**Your goal**
Please return exactly the lines from the top of the data through the line that contains "Доставка и оплата", and skip all pictures.

[[ Material provided, beginning ]]

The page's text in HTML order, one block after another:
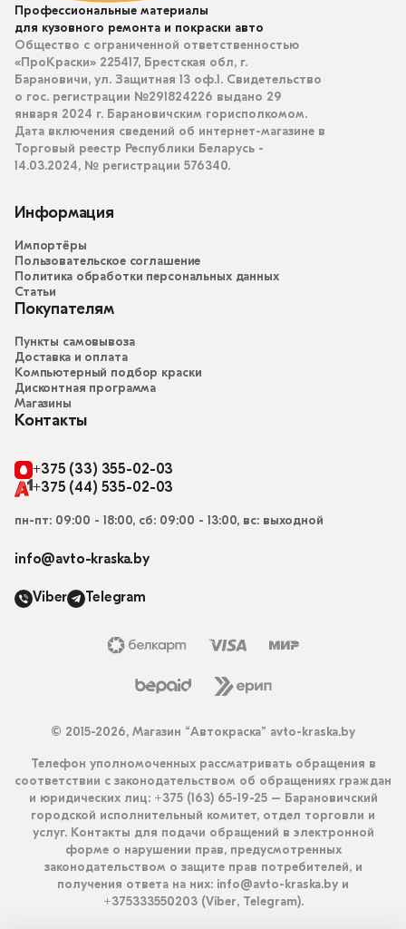
Профессиональные материалы
для кузовного ремонта и покраски авто
Общество с ограниченной ответственностью
«ПроКраски» 225417, Брестская обл, г.
Барановичи, ул. Защитная 13 оф.1. Свидетельство
о гос. регистрации №291824226 выдано 29
января 2024 г. Барановичским горисполкомом.
Дата включения сведений об интернет-магазине в
Торговый реестр Республики Беларусь -
14.03.2024, № регистрации 576340.
Информация
Импортёры
Пользовательское соглашение
Политика обработки персональных данных
Статьи
Покупателям
Пункты самовывоза
Доставка и оплата
Компьютерный подбор краски
Дисконтная программа
Магазины
Контакты
+375 (33) 355-02-03
+375 (44) 535-02-03
пн-пт: 09:00 - 18:00, сб: 09:00 - 13:00, вс: выходной
info@avto-kraska.by
Viber Telegram
© 2015-2026, Магазин “Автокраска” avto-kraska.by
Телефон уполномоченных рассматривать обращения в
соответствии с законодательством об обращениях граждан
и юридических лиц: +375 (163) 65-19-25 – Барановичский
городской исполнительный комитет, отдел торговли и
услуг. Контакты для подачи обращений в электронной
форме о нарушении прав, предусмотренных
законодательством о защите прав потребителей, и
получения ответа на них: info@avto-kraska.by и
+375333550203 (Viber, Telegram).

[[ Material provided, end ]]

**Output of the exercise**
The page's text in HTML order, one block after another:
Профессиональные материалы
для кузовного ремонта и покраски авто
Общество с ограниченной ответственностью
«ПроКраски» 225417, Брестская обл, г.
Барановичи, ул. Защитная 13 оф.1. Свидетельство
о гос. регистрации №291824226 выдано 29
января 2024 г. Барановичским горисполкомом.
Дата включения сведений об интернет-магазине в
Торговый реестр Республики Беларусь -
14.03.2024, № регистрации 576340.
Информация
Импортёры
Пользовательское соглашение
Политика обработки персональных данных
Статьи
Покупателям
Пункты самовывоза
Доставка и оплата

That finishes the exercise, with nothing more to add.